Items listed in a dataset
-------

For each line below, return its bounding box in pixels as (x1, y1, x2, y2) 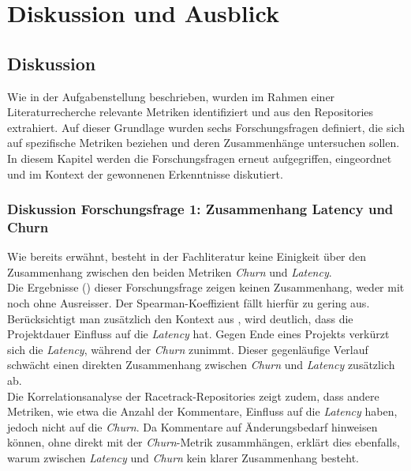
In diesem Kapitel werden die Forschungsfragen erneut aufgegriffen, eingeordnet (7, 149, 392, 166)
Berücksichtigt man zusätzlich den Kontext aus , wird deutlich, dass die (7, 310, 353, 326)
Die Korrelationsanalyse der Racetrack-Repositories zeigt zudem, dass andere (7, 387, 379, 404)
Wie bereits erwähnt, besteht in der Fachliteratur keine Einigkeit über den (7, 248, 367, 265)
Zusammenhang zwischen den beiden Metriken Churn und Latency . (7, 263, 332, 280)
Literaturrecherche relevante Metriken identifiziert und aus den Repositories (7, 104, 374, 120)
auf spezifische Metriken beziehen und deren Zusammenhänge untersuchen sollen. (7, 134, 400, 151)
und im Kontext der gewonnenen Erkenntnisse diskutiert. (7, 165, 283, 182)

-------

### Exercise description
From the line that contains "auf spezifische Metriken" down to the last line above, print each line exactly as it appears.

### Result for this exercise
auf spezifische Metriken beziehen und deren Zusammenhänge untersuchen sollen. (7, 134, 400, 151)
und im Kontext der gewonnenen Erkenntnisse diskutiert. (7, 165, 283, 182)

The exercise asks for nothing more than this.